*** Opening of Recorded information ***

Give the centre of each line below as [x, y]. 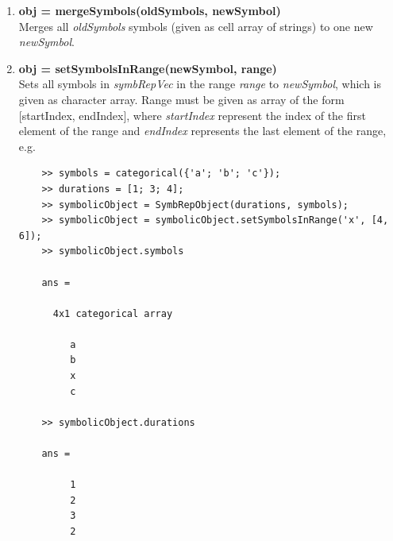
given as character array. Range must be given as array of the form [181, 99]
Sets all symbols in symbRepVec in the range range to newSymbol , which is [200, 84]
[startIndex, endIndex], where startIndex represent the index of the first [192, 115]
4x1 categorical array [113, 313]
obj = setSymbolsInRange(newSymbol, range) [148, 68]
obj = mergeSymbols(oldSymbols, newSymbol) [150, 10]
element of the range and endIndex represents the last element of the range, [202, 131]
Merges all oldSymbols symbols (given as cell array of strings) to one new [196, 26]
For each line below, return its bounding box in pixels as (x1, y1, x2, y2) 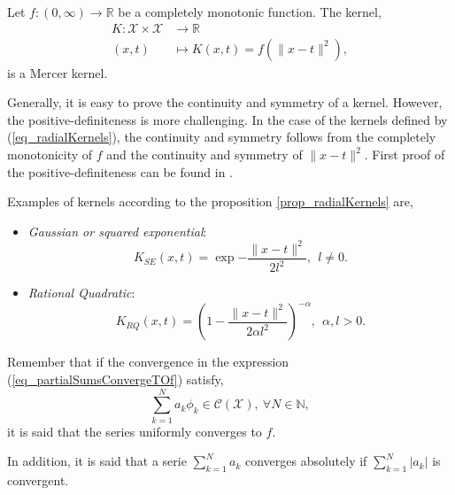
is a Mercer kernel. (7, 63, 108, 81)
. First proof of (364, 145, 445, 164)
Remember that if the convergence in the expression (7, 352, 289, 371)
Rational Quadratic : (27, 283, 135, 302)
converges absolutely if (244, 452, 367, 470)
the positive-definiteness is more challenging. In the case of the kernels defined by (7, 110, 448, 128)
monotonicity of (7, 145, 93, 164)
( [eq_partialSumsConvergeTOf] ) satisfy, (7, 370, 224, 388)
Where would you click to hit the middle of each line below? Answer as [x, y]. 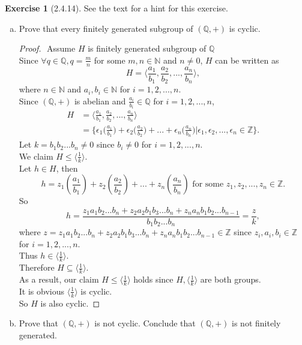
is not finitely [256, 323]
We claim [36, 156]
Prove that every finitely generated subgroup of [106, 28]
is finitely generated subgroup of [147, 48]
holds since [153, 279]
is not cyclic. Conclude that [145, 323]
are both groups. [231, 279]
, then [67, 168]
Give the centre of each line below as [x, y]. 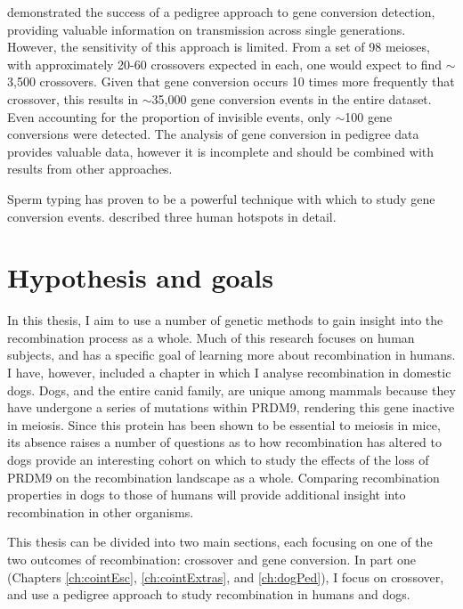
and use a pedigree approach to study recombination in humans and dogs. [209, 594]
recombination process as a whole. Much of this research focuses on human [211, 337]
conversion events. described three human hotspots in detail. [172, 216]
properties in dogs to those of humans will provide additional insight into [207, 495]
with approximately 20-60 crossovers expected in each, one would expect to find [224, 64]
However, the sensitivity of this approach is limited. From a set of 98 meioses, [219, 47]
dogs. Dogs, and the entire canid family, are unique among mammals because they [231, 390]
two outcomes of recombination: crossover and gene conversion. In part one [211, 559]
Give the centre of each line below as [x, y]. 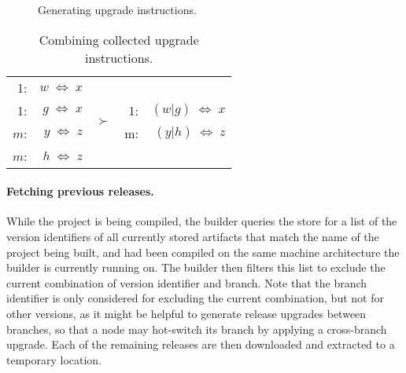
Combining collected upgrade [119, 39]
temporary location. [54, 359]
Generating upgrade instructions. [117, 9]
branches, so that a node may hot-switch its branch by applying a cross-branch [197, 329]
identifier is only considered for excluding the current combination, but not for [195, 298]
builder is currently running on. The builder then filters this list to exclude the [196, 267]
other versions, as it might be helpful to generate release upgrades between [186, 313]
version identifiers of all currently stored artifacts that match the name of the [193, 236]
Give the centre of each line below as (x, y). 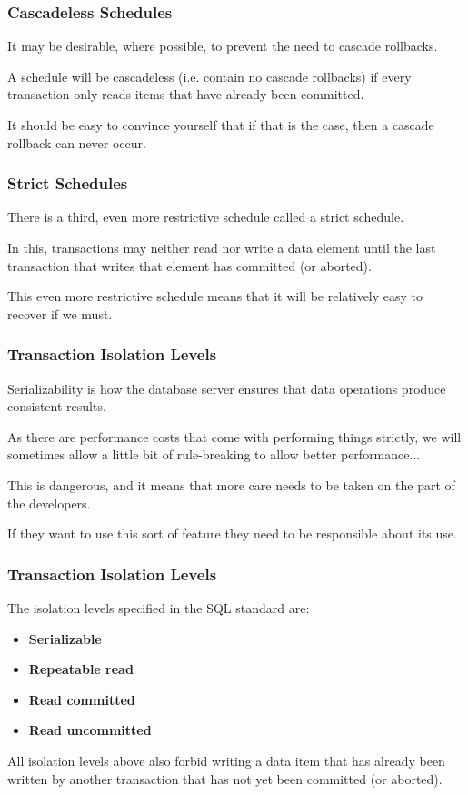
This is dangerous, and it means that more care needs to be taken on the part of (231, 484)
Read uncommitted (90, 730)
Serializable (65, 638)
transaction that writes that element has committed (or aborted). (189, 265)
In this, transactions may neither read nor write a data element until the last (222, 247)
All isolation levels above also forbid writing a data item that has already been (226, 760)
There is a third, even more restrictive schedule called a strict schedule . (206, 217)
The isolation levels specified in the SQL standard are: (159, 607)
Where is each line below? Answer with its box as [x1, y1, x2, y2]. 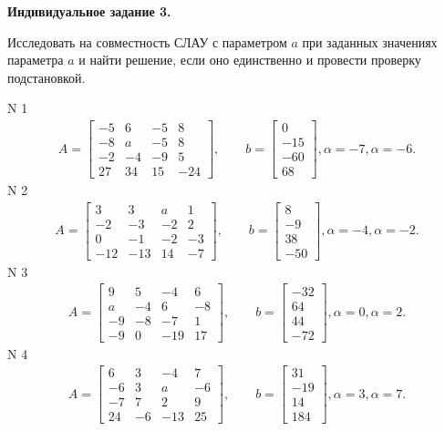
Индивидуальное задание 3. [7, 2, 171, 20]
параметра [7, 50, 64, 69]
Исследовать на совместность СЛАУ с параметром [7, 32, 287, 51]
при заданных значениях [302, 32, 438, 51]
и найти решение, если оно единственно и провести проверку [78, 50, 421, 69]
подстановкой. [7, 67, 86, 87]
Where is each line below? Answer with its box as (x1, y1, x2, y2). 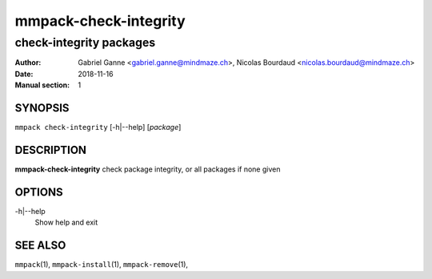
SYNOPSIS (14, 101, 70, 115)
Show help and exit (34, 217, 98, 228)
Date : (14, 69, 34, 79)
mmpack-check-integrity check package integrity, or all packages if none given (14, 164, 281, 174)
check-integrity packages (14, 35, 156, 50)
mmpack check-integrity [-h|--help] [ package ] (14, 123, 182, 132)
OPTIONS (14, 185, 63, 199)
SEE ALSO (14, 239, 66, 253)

*** Close of Recorded information ***
*** Opening of Recorded information ***

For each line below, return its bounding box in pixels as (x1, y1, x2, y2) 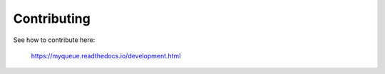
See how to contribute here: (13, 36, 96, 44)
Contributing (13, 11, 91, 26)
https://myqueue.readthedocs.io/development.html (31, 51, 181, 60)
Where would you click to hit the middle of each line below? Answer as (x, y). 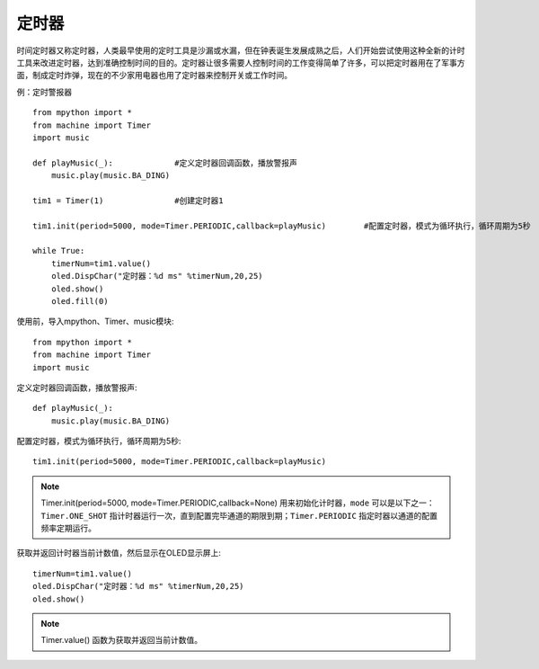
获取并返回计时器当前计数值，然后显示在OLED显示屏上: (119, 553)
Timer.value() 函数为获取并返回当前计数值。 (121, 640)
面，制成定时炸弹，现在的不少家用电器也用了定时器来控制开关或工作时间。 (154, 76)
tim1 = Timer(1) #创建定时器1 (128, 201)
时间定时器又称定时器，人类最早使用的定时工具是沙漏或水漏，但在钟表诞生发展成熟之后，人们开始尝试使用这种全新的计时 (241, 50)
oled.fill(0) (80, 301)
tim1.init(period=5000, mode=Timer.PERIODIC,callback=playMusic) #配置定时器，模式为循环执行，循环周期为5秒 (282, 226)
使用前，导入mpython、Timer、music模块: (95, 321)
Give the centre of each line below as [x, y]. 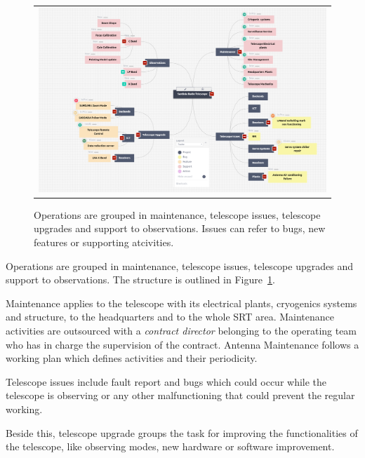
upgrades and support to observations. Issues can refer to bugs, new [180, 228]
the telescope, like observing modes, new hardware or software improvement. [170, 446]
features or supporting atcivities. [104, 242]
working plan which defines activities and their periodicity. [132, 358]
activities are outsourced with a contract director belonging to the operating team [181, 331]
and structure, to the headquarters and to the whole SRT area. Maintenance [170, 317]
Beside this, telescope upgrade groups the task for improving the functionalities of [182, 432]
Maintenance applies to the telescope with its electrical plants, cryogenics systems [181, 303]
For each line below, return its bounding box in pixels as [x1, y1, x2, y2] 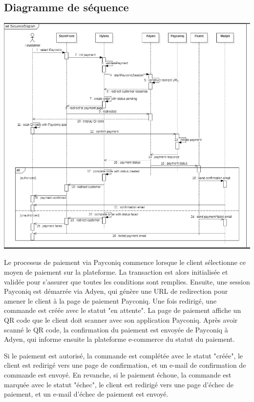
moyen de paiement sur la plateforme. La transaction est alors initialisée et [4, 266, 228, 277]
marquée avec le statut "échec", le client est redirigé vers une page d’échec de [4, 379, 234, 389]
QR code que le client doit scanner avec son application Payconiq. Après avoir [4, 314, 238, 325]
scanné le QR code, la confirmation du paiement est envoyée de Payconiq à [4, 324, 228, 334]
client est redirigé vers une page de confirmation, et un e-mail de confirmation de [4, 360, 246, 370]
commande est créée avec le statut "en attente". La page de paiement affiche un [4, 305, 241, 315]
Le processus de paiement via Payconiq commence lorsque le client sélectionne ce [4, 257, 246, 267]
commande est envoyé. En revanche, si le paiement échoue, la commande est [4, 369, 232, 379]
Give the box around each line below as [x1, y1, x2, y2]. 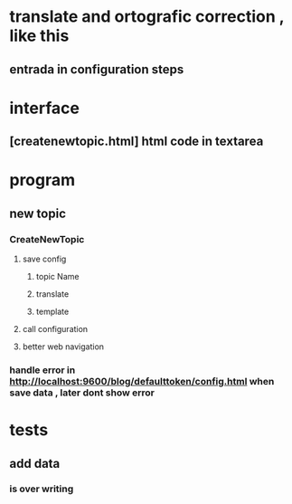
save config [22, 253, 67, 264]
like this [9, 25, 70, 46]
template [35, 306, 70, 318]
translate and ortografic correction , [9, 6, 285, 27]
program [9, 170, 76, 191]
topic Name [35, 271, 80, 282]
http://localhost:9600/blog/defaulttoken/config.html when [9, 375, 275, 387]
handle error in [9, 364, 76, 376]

*** Close of Recorded information ***
*** Opening of Recorded information ***

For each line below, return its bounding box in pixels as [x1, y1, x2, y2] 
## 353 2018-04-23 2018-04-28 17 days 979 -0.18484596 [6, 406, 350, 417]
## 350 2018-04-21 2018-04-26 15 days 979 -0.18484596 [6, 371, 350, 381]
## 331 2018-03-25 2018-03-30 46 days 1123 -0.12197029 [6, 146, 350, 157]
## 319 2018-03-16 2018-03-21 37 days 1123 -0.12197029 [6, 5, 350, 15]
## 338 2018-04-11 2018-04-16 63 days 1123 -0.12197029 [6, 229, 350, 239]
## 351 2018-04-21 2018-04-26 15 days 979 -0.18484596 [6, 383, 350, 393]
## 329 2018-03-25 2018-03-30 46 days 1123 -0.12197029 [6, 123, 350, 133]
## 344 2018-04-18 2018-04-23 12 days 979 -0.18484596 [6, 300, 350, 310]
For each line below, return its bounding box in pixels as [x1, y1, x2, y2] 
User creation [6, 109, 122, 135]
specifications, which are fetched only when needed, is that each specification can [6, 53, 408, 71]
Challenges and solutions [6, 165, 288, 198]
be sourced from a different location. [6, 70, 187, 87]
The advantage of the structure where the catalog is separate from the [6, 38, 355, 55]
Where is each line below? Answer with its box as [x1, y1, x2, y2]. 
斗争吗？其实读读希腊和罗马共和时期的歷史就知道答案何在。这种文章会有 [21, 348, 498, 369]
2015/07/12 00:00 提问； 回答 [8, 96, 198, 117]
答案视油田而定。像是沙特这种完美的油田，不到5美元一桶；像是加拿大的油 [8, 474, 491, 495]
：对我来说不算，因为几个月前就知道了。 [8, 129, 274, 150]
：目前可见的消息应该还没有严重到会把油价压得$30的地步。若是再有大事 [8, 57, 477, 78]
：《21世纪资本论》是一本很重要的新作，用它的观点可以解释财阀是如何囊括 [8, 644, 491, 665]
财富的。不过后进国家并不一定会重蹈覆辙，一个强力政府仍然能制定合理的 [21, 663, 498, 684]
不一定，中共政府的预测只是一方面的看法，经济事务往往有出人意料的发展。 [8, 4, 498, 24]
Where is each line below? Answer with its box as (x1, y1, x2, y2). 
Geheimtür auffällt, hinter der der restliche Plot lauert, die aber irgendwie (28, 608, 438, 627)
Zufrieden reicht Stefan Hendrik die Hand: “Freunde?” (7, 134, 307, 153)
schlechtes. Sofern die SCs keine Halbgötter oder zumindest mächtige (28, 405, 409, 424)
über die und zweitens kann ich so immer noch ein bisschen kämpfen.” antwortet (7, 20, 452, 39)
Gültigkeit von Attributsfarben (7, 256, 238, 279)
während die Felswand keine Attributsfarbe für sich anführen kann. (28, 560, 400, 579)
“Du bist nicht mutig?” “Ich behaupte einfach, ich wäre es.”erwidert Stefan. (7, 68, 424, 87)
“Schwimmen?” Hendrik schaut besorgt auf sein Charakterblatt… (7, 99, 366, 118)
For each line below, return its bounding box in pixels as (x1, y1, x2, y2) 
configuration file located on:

*** Close of Recorded information ***

Exercise goal: Because only one stretch of the records is wanted, please output the lines from the one holding "working plan which" through the one holding "marquée avec le" exactly, both included, and leave every picture out.

Output for this task:
working plan which defines activities and their periodicity. [132, 358]
activities are outsourced with a contract director belonging to the operating team [181, 331]
and structure, to the headquarters and to the whole SRT area. Maintenance [170, 317]
Beside this, telescope upgrade groups the task for improving the functionalities of [182, 432]
Maintenance applies to the telescope with its electrical plants, cryogenics systems [181, 303]
For each line below, return its bounding box in pixels as [x1, y1, x2, y2] 
moyen de paiement sur la plateforme. La transaction est alors initialisée et [4, 266, 228, 277]
marquée avec le statut "échec", le client est redirigé vers une page d’échec de [4, 379, 234, 389]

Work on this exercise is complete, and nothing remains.